Chapter 13. IOWA 4 (IA 330, Jasper, Story, and Marshall Counties)


The Iowa DOT research project Dowel Bar Optimization: Phase I and II (Porter, Guinn, and Lundy 2001) and information from other dowel bar research studies (Porter and Guinn 2002) provided laboratory research results on spacing and bearing stresses for installing conventional round dowels and elliptical dowels. Field evaluation and calibration of the results are important to the application of the results to the pavement design process. To achieve this goal, the Iowa State University, in conjunction with the Iowa Department of Transportation (Iowa DOT), investigated the relative performance of elliptical and conventional round dowels in field conditions. Test sections were constructed in 2002 on Iowa 330 in Jasper, Story, and Marshall counties. Figure 39 shows the location of this project.

Figure 39. Location of IA 4 project.

Location of IA 4 project. The outline map shows the location of the Iowa 4 project on IA 330 in Jasper, Story, and Marshall counties near the center of the State. The project is east of I-35 and north of I-80.

Study Objectives

This project is evaluating the performance of elliptical dowels and the constructibility of such devices in an actual construction project. Specifically, the field research is designed to answer the following questions (Cable, Edgar, and Williams 2003):

  • What is the relative performance of medium- and large-sized elliptical steel dowels as compared to that of conventional steel dowels?
  • What is the impact of dowel spacing on the relative performance of the elliptical and round dowels in field conditions?
  • What is the impact on performance of the various dowel shapes when placed in cut or fill sections of the roadway?
  • What constructibility problems, if any, are associated with the installation of dowel shapes other than round?

Project Design and Layout

Two types of elliptical steel dowels (medium and heavy) in addition to conventional 38-mm (1.5-in.) round steel dowels were installed and monitored in this project. The specifications of the dowel bars are as follows (Cable, Edgar, and Williams 2003):

  • Heavy elliptical (major axis is 50.013 mm [1.969 in.]; minor axis is 33.985 mm [1.338 in.]; area is 1344.513 mm2 [2.084 in2]).
  • Medium elliptical (major axis is 42.012 mm [1.654 in.]; minor axis is 38.321 mm [1.508 in.]; area is 950.321 mm2 [1.473 in2]).
  • Standard round (diameter is 38 mm [1.5 in.] and area is 1139.998 mm2 [1.767 in2]).

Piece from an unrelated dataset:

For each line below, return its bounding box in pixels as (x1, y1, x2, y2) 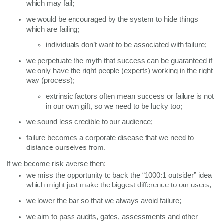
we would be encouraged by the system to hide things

Each type of dowel bar was placed at three different spacings across the transverse joints: 305 mm (12 in.), 380 mm (15 in.), and 460 mm (18 in.). Three replicate sections of each dowel size and spacing were placed in cut, fill, and transition roadway sections.

Twelve test sections were constructed where dowel bars were placed only in the wheelpaths. A set of four bars at 305-mm (12-in.) spacings was installed in each wheelpath. Six sections were constructed using elliptical medium dowels and the other six sections using conventional 38-mm (1.5-in.) diameter round dowels.

Each test section consisted of 20 transverse joints placed at 6-m (20-ft) intervals and separated from the next test section by a minimum of five joints containing 38-mm (1.5-in.) round steel dowels.

To measure the actual strain responses within the bars, six baskets in the outside lane were fitted with strain gauges. The basket configurations chosen for instrumentation were:

  • Medium elliptical dowels at 305-mm (12-in.) spacing.
  • Medium elliptical dowels at 460-mm
    (18-in.) spacing.
  • Heavy elliptical dowels at 305-mm
    (12-in.) spacing.
  • Heavy elliptical dowels at 460-mm
    (18-in.) spacing.
  • Heavy elliptical dowels at 380-mm
    (15-in.) spacing.
  • Standard 38-mm (1.5-in.) dowels at
    305-mm (12-in.) spacing.

State Monitoring Activities

The research team is monitoring the performance of these test sections for 5 years. FWD tests, visual distress surveys, joint faulting and joint opening measurements, and longitudinal profile measurements are being conducted twice per year (spring and fall) (Cable, Edgar, and Williams 2003). In addition, strain gauge responses were monitored using loaded trucks 1 to 7 days after paving and will be monitored 1, 3, and 5 years after paving (Cable, Edgar, and Williams 2003).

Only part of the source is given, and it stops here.